Print all of the data exactly, but drop the pictures.

Recorded data:
○ ○ ○ ○ ○

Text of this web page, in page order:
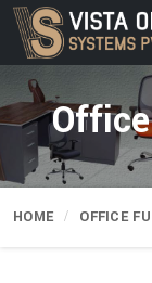
HOME OFFICE
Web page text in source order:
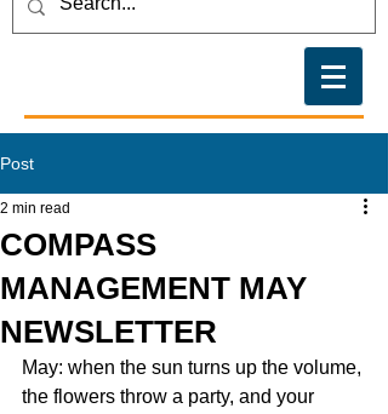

○ ○ ○ ○ ○

Answer area:
Text of this web page, in page order:
HOME OFFICE
Web page text in source order:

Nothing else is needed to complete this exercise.